One of the reasons I wasn't happy with it is that I used some texture gel, trying to step outside my little box a bit. Oh, it looks good and I'm quite happy with the end result...except, I now realize that I do not like texture, especially in a painting. I could go on and on about this, but I choose not to. I simply do not like textures. I don't like frosted glass and I dont like fuzzy yarn and I don't like things that are bumpy or things with holes in them. Those kind of thing freak me the hell out. Sometimes things with holes in them make me want to throw up. Seriously. I know where this comes from and choose not to share it here, but it is a real thing.
All this being said, I knew when I watched a video of an artist finger painting (with vinyl gloves on) that I wouldn't like to do it, but I said to myself...don't be so silly, it looks like fun. try it.

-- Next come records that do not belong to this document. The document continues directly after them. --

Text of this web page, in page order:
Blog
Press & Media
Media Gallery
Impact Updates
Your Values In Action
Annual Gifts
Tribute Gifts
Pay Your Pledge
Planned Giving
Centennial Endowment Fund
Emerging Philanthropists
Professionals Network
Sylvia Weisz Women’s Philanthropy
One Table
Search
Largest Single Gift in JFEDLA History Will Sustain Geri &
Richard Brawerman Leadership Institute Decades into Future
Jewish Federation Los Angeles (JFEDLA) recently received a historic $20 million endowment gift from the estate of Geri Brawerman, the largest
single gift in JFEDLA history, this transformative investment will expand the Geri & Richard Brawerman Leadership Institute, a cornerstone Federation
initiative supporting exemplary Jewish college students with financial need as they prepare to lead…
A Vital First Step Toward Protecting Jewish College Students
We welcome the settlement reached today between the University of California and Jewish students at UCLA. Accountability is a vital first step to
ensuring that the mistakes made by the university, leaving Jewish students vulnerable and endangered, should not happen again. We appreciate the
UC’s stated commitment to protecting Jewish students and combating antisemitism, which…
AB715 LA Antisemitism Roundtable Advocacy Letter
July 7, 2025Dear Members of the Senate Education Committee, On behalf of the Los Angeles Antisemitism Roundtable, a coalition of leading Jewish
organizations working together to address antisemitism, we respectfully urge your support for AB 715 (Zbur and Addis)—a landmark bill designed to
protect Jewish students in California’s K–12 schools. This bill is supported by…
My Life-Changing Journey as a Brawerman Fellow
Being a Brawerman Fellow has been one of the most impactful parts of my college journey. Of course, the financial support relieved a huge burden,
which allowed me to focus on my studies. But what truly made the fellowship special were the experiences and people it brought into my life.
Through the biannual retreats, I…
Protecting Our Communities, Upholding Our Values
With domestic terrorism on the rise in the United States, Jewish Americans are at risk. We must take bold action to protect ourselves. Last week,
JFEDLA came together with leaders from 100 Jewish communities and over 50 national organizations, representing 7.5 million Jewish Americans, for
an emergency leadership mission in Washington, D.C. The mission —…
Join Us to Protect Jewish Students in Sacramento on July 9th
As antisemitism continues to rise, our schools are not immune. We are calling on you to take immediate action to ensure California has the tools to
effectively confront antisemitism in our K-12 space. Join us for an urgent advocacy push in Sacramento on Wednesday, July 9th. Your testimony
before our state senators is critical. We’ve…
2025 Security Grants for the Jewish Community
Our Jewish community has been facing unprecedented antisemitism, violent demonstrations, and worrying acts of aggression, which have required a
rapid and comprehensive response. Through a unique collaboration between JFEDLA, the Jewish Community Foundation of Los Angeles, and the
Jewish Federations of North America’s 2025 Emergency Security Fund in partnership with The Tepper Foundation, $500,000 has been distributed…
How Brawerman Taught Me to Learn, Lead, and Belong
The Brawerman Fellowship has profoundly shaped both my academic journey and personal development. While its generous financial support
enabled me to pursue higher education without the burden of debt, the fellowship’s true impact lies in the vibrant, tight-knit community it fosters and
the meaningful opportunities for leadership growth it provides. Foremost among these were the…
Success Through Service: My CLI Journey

Well, I did try it and I was so uncomfortable, that I know now, it's not just in my imagination, it's a real thing, I don't like to touch certain things and heavy body, buttery paints are right up there at the top of the list. I love the impressionist style of painting, but never, ever again, will I do it without a brush, in oil paint, anyway. This sounds weird, but oil paint is so soft and doesn't dry quickly like acrylic paint does, that for some reason I feel like I'm going to drown when I use it. It's like I'm making myself step into quicksand. Or it's like someone is threatening to stuff a huge white marshmallow down my throat. I have painted with oils before, using the glaze method where you paint with a brush and use solvent to thin the paint to almost a liquid. No problem, I liked that just fine. There is just something about the puffiness of soft paint that chokes me. I know it's weird, but I was so tense and uncomfortable that I finally quit the painting and decided to just accept that I have this personality quirk, or whatever the hell it is. Painting is supposed to be fun, and I'll be damned if I'm going to make my own self uncomfortable. So there, now you know.
Anyway, this is where I stopped...
I know it needs more work, but I can't deal with it now. Maybe later when it has dried, I can go in and touch it up with acrylic paint that I'm more comfortable with. Seriously, have you ever heard of such a thing. I'm an odd freaking duck.
Oh, and by the way, I'm not looking for advice or seeking solutions to this anomaly, and frankly if you offer either, I'll harumph and walk away with my nose in the air.
So that's what's happening here on Planet Keene. I'm looking forward to fall and winter, and all that goes with it.
Remember to enjoy life and if you're happy in your comfort zone, screw anyone who insists you leave it.